[Opening Source data section]

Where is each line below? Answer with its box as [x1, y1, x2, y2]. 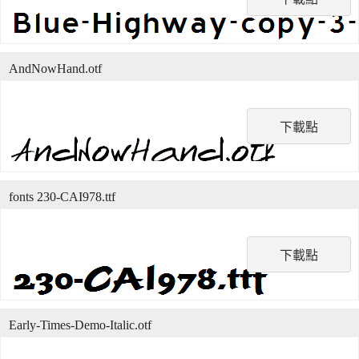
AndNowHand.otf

[Closing Source data section]
[Opening Source data section]

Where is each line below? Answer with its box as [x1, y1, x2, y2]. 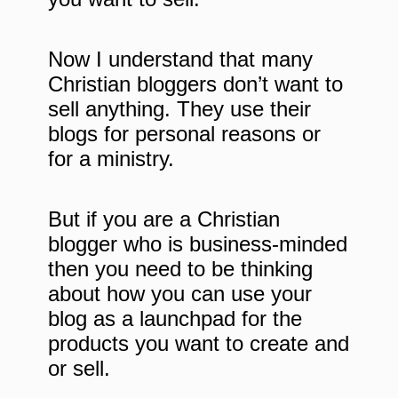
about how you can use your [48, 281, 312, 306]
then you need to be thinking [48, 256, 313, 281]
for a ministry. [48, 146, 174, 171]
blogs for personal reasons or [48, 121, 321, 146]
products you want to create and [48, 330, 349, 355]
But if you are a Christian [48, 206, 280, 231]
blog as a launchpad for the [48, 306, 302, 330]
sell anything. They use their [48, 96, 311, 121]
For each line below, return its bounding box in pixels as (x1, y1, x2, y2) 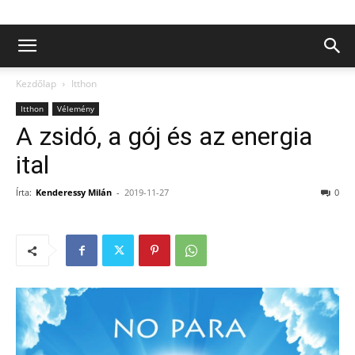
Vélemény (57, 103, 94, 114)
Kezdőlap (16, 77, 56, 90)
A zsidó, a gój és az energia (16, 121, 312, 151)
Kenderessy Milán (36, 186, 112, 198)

[Closing Source data section]

> Exercise requirements: Nothing but the lines from the one containing "blogs for personal" through the one containing "Kezdőlap (16, 77, 56, 90)" should appear, copied exactly from the material above and without pictures.

> Answer space:
blogs for personal reasons or [48, 121, 321, 146]
products you want to create and [48, 330, 349, 355]
But if you are a Christian [48, 206, 280, 231]
blog as a launchpad for the [48, 306, 302, 330]
sell anything. They use their [48, 96, 311, 121]
For each line below, return its bounding box in pixels as (x1, y1, x2, y2) 
Vélemény (57, 103, 94, 114)
Kezdőlap (16, 77, 56, 90)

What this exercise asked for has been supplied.